Let
- $(\Omega,\mathcal A,\operatorname P)$ be a probability space
- $\mathcal F$ be a $\sigma$-algebra on $\Omega$ with $\mathcal
F\subseteq\mathcal A$ - $X_n,X$ be non-negative random variables on $(\Omega,\mathcal A,\operatorname P)$
The monotone convergence theorem for the conditional expectation states, that if $X_n\uparrow X$ almost surely, then $$\operatorname E\left[X_n\mid\mathcal F\right]\stackrel{n\to\infty}\to\operatorname E\left[X\mid\mathcal F\right]\;.$$
Clearly, by the monotonicity of the conditional expectation, $$Z:=\lim_{n\to\infty}\operatorname E\left[X_n\mid\mathcal F\right]$$ exists. Since each $\operatorname E\left[X_n\mid\mathcal F\right]$ is $\mathcal F$-measurable by definition, $Z$ is $\mathcal F$-measurable, too.
Why is it not that clear, that $$\operatorname E\left[X_n\mid\mathcal F\right]\uparrow Z\;?\tag{1}$$ All proofs I've read so far only state, that there is a modification (version) of $Z$ with $(1)$.

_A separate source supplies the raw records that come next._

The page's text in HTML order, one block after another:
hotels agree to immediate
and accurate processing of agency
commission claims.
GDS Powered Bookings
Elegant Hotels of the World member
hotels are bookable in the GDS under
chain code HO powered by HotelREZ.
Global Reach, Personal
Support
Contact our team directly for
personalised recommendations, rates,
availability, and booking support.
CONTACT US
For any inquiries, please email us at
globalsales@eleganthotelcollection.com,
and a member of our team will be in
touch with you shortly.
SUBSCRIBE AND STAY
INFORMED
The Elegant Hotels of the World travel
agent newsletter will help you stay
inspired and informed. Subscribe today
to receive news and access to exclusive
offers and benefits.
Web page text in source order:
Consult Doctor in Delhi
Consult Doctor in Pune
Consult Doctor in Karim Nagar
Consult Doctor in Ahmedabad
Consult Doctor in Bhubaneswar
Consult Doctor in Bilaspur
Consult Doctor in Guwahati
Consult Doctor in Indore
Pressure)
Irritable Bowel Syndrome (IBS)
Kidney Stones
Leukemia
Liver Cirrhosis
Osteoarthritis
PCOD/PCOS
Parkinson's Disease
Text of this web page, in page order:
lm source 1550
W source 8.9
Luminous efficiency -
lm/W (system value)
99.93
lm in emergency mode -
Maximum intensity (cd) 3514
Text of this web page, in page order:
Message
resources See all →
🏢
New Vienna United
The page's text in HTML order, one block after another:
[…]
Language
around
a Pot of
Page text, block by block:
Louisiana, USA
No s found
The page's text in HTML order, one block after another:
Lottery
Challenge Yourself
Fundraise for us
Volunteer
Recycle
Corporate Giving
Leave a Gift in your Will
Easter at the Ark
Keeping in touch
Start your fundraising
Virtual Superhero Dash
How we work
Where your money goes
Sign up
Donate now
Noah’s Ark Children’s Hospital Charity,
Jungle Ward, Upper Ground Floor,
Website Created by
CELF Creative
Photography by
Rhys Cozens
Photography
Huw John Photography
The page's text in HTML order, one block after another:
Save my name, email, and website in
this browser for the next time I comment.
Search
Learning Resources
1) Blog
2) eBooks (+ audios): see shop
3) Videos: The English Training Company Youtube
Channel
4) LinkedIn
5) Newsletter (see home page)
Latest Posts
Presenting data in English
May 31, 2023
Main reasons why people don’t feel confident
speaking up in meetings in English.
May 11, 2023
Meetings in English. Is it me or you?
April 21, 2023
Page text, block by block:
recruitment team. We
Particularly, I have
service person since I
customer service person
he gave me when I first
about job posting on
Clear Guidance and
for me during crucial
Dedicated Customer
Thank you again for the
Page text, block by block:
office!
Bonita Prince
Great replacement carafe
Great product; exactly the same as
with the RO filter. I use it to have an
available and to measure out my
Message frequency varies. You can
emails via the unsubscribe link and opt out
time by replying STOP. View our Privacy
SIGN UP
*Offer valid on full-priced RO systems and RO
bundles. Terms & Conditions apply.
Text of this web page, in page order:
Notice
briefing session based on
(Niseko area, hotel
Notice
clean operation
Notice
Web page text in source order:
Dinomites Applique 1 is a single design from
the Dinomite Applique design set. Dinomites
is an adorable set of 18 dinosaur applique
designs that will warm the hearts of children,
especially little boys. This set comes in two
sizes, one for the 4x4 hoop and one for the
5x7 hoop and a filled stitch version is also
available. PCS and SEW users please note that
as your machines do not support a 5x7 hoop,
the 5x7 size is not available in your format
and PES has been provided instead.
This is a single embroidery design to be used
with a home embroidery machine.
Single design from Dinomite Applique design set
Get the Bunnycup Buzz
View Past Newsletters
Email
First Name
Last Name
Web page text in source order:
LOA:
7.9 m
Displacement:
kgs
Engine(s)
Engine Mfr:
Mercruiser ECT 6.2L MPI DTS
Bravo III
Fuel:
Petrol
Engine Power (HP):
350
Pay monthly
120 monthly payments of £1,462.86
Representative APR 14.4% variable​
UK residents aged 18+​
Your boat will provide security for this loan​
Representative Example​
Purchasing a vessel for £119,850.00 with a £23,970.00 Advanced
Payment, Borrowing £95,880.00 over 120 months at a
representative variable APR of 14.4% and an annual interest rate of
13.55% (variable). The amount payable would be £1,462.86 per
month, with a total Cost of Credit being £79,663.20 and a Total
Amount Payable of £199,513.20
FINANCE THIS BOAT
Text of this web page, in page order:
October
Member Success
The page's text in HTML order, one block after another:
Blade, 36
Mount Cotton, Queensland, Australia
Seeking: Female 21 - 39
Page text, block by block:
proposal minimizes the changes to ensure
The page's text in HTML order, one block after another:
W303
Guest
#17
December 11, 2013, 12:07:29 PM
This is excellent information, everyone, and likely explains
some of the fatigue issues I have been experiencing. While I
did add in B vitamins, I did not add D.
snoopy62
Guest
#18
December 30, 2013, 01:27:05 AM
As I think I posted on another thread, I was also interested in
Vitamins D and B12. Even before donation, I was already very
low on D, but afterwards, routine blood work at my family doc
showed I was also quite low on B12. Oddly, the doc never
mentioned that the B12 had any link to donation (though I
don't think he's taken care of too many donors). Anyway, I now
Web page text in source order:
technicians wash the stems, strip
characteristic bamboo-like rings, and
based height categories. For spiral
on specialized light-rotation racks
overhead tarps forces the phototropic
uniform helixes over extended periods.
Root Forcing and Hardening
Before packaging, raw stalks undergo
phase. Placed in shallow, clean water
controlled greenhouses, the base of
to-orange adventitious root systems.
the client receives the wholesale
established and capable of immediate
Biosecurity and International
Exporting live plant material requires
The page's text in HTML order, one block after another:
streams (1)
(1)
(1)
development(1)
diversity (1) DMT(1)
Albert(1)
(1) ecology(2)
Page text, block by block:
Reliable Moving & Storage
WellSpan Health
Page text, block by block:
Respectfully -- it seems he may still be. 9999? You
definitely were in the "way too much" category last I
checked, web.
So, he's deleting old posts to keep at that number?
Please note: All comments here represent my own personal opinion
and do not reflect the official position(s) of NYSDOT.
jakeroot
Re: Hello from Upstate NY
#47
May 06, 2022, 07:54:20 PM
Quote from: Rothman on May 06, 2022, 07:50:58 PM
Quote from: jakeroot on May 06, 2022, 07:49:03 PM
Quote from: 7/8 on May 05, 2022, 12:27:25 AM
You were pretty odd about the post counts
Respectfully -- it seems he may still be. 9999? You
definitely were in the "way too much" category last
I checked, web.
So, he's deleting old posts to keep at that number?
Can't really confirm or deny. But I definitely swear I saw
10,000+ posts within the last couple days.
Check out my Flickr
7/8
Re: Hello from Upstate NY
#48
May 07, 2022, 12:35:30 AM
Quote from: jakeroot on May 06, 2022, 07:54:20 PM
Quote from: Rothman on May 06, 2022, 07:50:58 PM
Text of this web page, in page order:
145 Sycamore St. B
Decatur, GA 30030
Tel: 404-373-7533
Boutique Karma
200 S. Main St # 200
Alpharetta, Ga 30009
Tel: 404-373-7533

Clearly, the conditional expectation is only almost everywhere uniquely determined. So, the monotonicity only yields $$\operatorname E\left[X_n\mid\mathcal F\right]\le \operatorname E\left[X_{n+1}\mid\mathcal F\right]$$ on $\Omega\setminus N_n$ for some $\operatorname P$-null set $N_n\subseteq\Omega$. However, since $$N:=\bigcup_nN_n$$ is a $\operatorname P$-null set, too, we should be able to immediately conclude, that $(1)$ holds on $\Omega\setminus N$, i.e. almost everywhere.
So, what am I missing?
Best Answer
As pointed out by John Dawkins, we have to prove that $Z=\mathbb E\left[X\mid\mathcal F\right]$, which is not clear a priori. This relies on $$\mathbb E\left[Z\mathbf 1_{F}\right]= \lim_{n\to +\infty}\mathbb E\left[\mathbb E\left[X_n\mid\mathcal F\right]\mathbf 1_{F}\right]=\lim_{n\to +\infty}\mathbb E\left[X_n\mathbf 1_{F}\right]=\mathbb E\left[X\mathbf 1_{F}\right]$$ for $F\in\mathcal F$. The first and third equal sign are due to the monotone convergence, the second by definition of conditional expectation.